Parrot Press (2017) h/b 280pp £11.421 [Kindle] (ISBN 9780987155696)

‘Over 170 photographs, 38 old paintings and drawings, 31 historical maps, 27 annotated excerpts from satellite imagery’ says the blurb, and it certainly feels and looks like it. This is without doubt a magnificently illustrated volume, on which the Australian Parrot Press can be heartily congratulated; and at a price of $35 Australian dollars, a great bargain too, though the reviewer could find only a Kindle price for it in the UK.

B. studied classics in Canberra, was a diplomat and lawyer, and is clearly besotted with the Homeric poems and the connection, if any, between them and the town we know as Ilium in the area we know as Troy. The problem is, of course, determining what is meant by saying ‘This is the hill Callicolone from which the gods urged on the two sides’: to put it at its sharpest – in whose eyes was it that hill? (Forget whether it was also called Callicolone.)

The answer cannot be traced back to Homer, let alone a historical Trojan War, because the evidence which would allow us to do so does not exist. All that is available to us is to report where later generations either seemed to locate it, or actually did locate it.
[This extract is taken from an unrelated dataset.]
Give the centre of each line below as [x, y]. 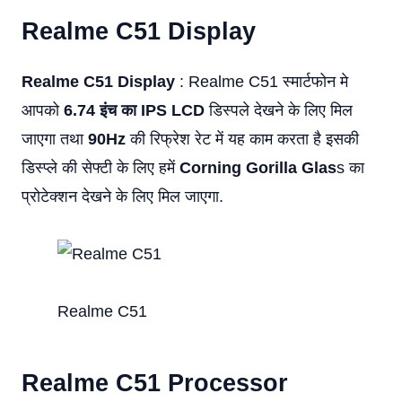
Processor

As the first chapter makes clear, B. is well aware that this is the case. But he rather seems to get carried away by it all, because he constantly writes as if we know what Homer thought; indeed, he occasionally quotes ‘expert’ views on e.g. where the Greek camp lay. If there is no agreement, he often raises questions as if the answer could ever be found (‘Did shepherds gather these stones from the ruins of the Achaean wall?’). On the other hand, after examining in detail the evidence for thirteen so-called ‘tombs’ of the heroes, he sadly concludes what archaeology tells us, that all the tombs date from 600-300 BC and none contain any remains of Trojan or Mycenaean warriors. Which raises the question: where did Homer locate them? Or are they dramatic figments of his or other oral poets’ imaginations? And why should this not apply to the whole epic?

This beautiful book is best understood as a description of men’s efforts down the millennia to find in Homeric epic an accurate account of either a historical Trojan war or of Homer’s perception of it, or a mixture of the two. Seen in that light, it is an enjoyable read and an even greater delight for the eyes.